What is needed: Bring together every line in the data that includes "index".

(Dataset entries)
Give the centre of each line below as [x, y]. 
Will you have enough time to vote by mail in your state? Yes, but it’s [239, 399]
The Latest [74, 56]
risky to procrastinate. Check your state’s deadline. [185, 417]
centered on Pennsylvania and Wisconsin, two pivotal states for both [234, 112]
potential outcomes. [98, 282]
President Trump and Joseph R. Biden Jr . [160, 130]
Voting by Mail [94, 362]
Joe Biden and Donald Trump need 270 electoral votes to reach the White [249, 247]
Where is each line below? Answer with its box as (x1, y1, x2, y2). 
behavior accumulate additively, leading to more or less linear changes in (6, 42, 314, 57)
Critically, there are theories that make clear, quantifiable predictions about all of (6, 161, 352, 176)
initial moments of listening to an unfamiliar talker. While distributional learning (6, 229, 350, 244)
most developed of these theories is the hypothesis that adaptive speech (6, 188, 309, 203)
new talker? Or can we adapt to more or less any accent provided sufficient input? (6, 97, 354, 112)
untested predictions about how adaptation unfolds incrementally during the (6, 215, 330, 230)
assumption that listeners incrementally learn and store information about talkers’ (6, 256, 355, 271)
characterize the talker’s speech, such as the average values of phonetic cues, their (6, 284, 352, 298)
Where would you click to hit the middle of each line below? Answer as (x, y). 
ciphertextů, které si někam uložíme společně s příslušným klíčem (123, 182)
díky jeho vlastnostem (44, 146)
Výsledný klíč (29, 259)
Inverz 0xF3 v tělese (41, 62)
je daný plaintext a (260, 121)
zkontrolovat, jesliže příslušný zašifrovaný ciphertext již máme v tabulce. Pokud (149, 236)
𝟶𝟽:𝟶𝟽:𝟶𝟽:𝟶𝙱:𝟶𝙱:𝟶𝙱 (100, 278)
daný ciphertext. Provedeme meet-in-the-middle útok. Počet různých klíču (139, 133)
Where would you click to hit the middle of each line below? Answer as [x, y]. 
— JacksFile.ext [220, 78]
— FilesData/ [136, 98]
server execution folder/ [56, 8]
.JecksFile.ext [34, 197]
--
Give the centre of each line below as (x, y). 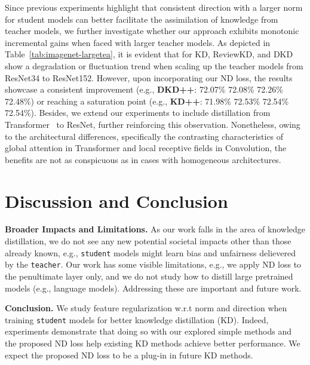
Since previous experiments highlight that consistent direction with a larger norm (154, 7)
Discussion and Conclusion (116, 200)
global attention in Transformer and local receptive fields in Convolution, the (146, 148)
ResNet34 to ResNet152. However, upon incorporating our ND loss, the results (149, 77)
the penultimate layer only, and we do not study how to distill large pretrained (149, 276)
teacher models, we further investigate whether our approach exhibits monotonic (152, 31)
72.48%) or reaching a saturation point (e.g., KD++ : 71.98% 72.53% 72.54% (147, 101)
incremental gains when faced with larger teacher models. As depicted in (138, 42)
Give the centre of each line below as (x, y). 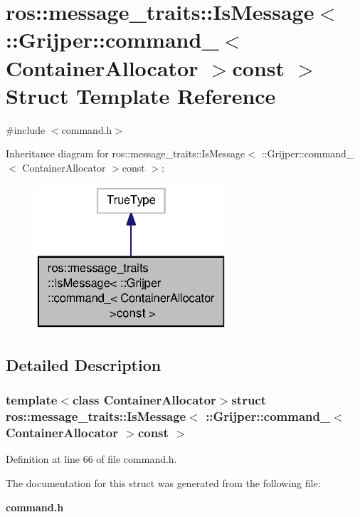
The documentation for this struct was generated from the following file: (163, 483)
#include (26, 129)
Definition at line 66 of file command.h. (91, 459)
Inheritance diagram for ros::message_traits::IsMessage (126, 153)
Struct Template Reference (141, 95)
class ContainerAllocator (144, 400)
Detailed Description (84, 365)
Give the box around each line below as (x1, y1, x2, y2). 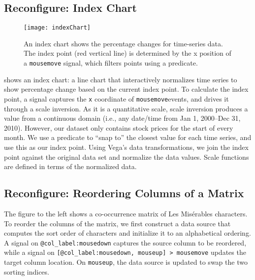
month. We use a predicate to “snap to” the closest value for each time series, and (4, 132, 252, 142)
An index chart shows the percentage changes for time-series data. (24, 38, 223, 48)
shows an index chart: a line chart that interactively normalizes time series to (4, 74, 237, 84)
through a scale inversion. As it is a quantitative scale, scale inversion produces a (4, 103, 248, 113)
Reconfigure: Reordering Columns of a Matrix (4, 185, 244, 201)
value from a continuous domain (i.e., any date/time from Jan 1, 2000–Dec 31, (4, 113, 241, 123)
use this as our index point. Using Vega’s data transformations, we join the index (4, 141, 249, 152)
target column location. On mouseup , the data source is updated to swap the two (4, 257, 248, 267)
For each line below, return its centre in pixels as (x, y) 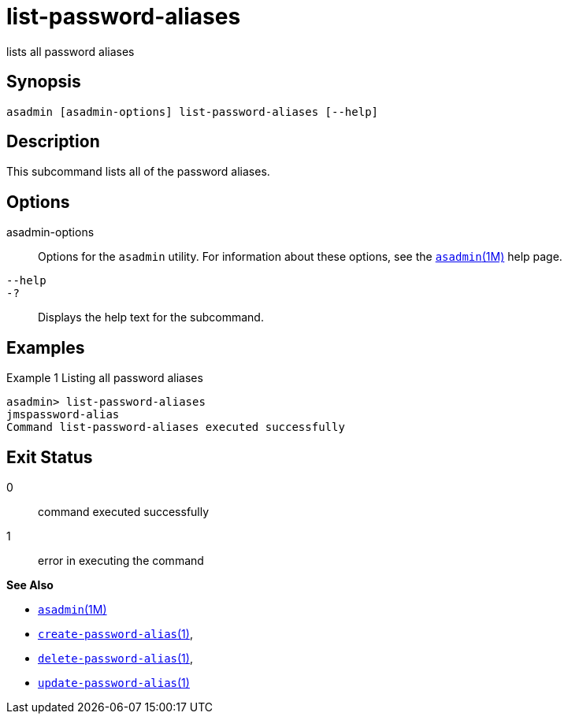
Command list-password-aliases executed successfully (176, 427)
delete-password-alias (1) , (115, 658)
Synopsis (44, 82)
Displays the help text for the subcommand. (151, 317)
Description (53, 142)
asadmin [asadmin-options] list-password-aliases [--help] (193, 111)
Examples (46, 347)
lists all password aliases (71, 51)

Written response:
An index chart shows the percentage changes for time-series data. (24, 38, 223, 48)
shows an index chart: a line chart that interactively normalizes time series to (4, 74, 237, 84)
use this as our index point. Using Vega’s data transformations, we join the index (4, 141, 249, 152)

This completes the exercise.